Now that we are done defining the types, we can now focus on writing the functions that will implement our gradient descent scheme. 

#### 3.1. ```GD_iteration!```
First, we need a function that will take the problem information and the state of our algorithm at iteration number $n$, and then compute the next state for iteration number $n+1$ according to (1). 

In [8]:
function GD_iteration!(problem::GD_problem, state::GD_state)
    
    # this is the main iteration function, that takes the problem information, and the previous state, 
    # and create the new state using Gradient Descent algorithm
    
    # unpack the current state information
    x_n = state.x
    ∇f_x_n = state.∇f_x
    γ_n = state.γ
    n = state.n
    
    # compute the next state
    x_n_plus_1 = x_n - γ_n*∇f_x_n
    
    # now load the computed values in the state
    state.x = x_n_plus_1
    state.∇f_x, f_x = gradient(problem.f, x_n_plus_1) # note that f_x is not used anywhere
    state.γ = 1/(n+1)
    state.n = n+1
    
    # done computing return the new state
    return state
    
end

GD_iteration! (generic function with 1 method)

#### ``GD_solver``
Now we are in a position to write the main solver function named ``GD_solver`` that will be used by the end user. Internally, this function will take the problem information and the problem setting, and then it will

* create the initial state,
* keep updating the state using ``GD_iteration!`` function until we reach the termination criterion or the maximum number of iterations,
* print state of the algorithm if ``verbose`` is ``true`` at the specified frequency, and 
* return the final state.

In [9]:
## The solver function

function GD_solver(problem::GD_problem, setting::GD_setting)
    
    # this is the function that the end user will use to solve a particular problem, internally it is using the previously defined types and functions to run Gradient Descent Scheme
    # create the intial state
    state = GD_state(problem::GD_problem)
    
    ## time to run the loop
    while  (state.n < setting.maxit) & (norm(state.∇f_x, Inf) > setting.tol)
        # compute a new state
        state =  GD_iteration!(problem, state)
        # print information if verbose = true
        if setting.verbose == true
            if mod(state.n, setting.freq) == 0
                @info "iteration = $(state.n) |  
                obj val = $(problem.f(state.x)) | 
                gradient norm = $(norm(state.∇f_x, Inf))"
            end
        end
    end
    
    # print information regarding the final state
    
    @info "final iteration = $(state.n) | 
    final obj val = $(problem.f(state.x)) | 
    final gradient norm = $(norm(state.∇f_x, Inf))"
    return state
    
end

GD_solver (generic function with 1 method)

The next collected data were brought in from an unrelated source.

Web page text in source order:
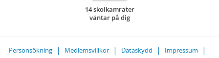
14 skolkamrater
väntar på dig
Personsökning Medlemsvillkor Dataskydd
Impressum
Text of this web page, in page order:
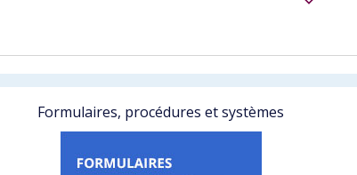
Formulaires, procédures et systèmes
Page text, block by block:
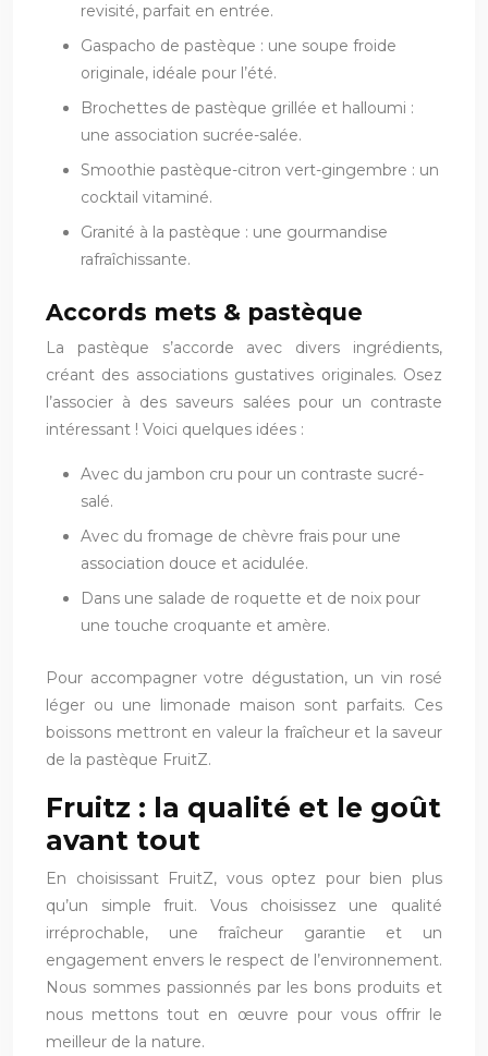
revisité, parfait en entrée.
Gaspacho de pastèque : une soupe froide
originale, idéale pour l’été.
Brochettes de pastèque grillée et halloumi :
une association sucrée-salée.
Smoothie pastèque-citron vert-gingembre : un
cocktail vitaminé.
Granité à la pastèque : une gourmandise
rafraîchissante.
Accords mets & pastèque
La pastèque s’accorde avec divers ingrédients,
créant des associations gustatives originales. Osez
l’associer à des saveurs salées pour un contraste
intéressant ! Voici quelques idées :
Avec du jambon cru pour un contraste sucré-
salé.
Avec du fromage de chèvre frais pour une
association douce et acidulée.
Dans une salade de roquette et de noix pour
une touche croquante et amère.
Pour accompagner votre dégustation, un vin rosé
léger ou une limonade maison sont parfaits. Ces
boissons mettront en valeur la fraîcheur et la saveur
de la pastèque FruitZ.
Fruitz : la qualité et le goût
avant tout
En choisissant FruitZ, vous optez pour bien plus
qu’un simple fruit. Vous choisissez une qualité
irréprochable, une fraîcheur garantie et un
engagement envers le respect de l’environnement.
Nous sommes passionnés par les bons produits et
nous mettons tout en œuvre pour vous offrir le
meilleur de la nature.
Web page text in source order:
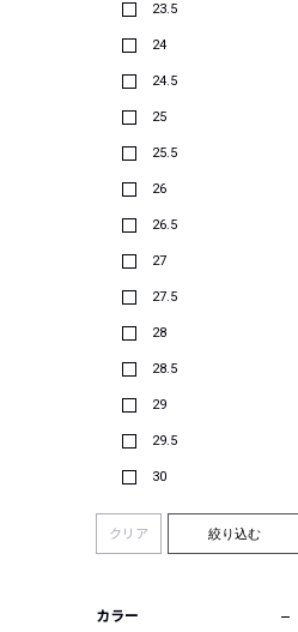
23.5
24
24.5
25
25.5
26
26.5
27
27.5
28
28.5
29
29.5
30
クリア 絞り込む
カラー
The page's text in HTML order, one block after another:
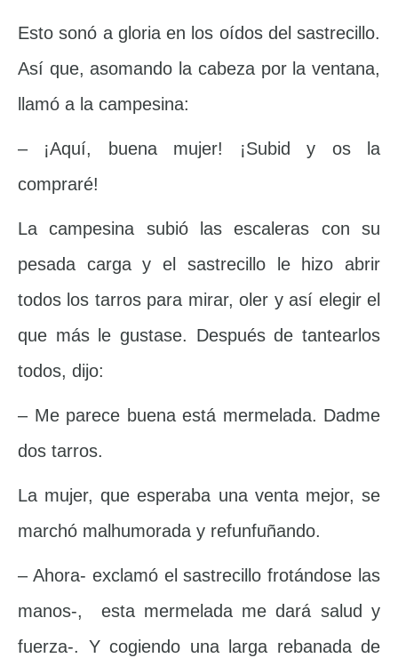
Esto sonó a gloria en los oídos del sastrecillo.
Así que, asomando la cabeza por la ventana,
llamó a la campesina:
– ¡Aquí, buena mujer! ¡Subid y os la
compraré!
La campesina subió las escaleras con su
pesada carga y el sastrecillo le hizo abrir
todos los tarros para mirar, oler y así elegir el
que más le gustase. Después de tantearlos
todos, dijo:
– Me parece buena está mermelada. Dadme
dos tarros.
La mujer, que esperaba una venta mejor, se
marchó malhumorada y refunfuñando.
– Ahora- exclamó el sastrecillo frotándose las
manos-, esta mermelada me dará salud y
fuerza-. Y cogiendo una larga rebanada de
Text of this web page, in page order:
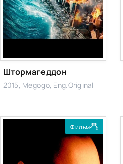
Штормагеддон
2015, Megogo, Eng.Original
Фильм
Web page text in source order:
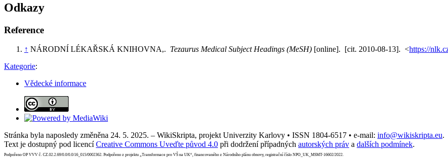
Odkazy
Reference
↑ NÁRODNÍ LÉKAŘSKÁ KNIHOVNA,. Tezaurus Medical Subject Headings (MeSH) [online]. [cit. 2010-08-13]. <https://
Kategorie:
Vědecké informace
Stránka byla naposledy změněna 24. 5. 2025. – WikiSkripta, projekt Univerzity Karlovy • ISSN 1804-6517 • e-mail: info@wikiskripta.eu.
Text je dostupný pod licencíCreative Commons Uveďte původ 4.0 při dodržení případných autorských práv a dalších podmínek.
Podpořeno OP VVV č. CZ.02.2.69/0.0/0.0/16_015/0002362. Podpořeno z projektu „Transformace pro VŠ na UK“, financovaného z Národního plánu obnovy, registrační číslo NPO_UK_MSMT-16602/2022.

**Usage of ``GD_solver``.** For the previously created ``problem`` and ``setting``, we run our ``GD_solver`` function as follows.


In [10]:
# The following function will run the entire loop over the struct GradientDescent

In [11]:
final_state_GD = GD_solver(problem, setting)

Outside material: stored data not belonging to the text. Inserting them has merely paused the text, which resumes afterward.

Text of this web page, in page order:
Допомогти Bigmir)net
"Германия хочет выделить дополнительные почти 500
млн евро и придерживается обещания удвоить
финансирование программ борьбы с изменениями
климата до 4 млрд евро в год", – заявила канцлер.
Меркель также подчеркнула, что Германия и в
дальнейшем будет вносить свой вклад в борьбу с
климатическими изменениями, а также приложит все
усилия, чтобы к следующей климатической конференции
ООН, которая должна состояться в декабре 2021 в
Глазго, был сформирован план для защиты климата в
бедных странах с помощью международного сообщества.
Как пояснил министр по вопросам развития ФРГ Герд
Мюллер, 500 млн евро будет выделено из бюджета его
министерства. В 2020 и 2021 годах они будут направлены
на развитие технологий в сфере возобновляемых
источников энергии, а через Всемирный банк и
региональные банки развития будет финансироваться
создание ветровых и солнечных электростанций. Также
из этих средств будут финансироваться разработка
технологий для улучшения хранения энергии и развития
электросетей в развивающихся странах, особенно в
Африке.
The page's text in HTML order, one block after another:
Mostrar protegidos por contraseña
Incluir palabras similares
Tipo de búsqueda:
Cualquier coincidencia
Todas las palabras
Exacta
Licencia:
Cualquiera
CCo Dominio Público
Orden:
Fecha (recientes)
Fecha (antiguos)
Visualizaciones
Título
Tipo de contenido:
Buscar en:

┌ Info: final iteration = 18 | 
│     final obj val = 1.8840226555101893 | 
│     final gradient norm = 0.0017729146193610212
└ @ Main In[9]:25


GD_state([-0.40875893212646097, 0.5866586203422339, 0.18948627216649985, 0.27917741589861966, -0.48461136196842236], [-0.0016798892487610573, 0.0011736858771698166, -0.001489579860942003, -0.0017729146193610212, 0.0005631929687850423], 0.05555555555555555, 18)

In [12]:
println("objective value found by our gradient descent $(f(final_state_GD.x))")

println("real objective value $(f(pinv(A)*b)) ")

objective value found by our gradient descent 1.8840226555101893
real objective value 1.8840206671818387 


So, we do decent in terms of finding a good solution!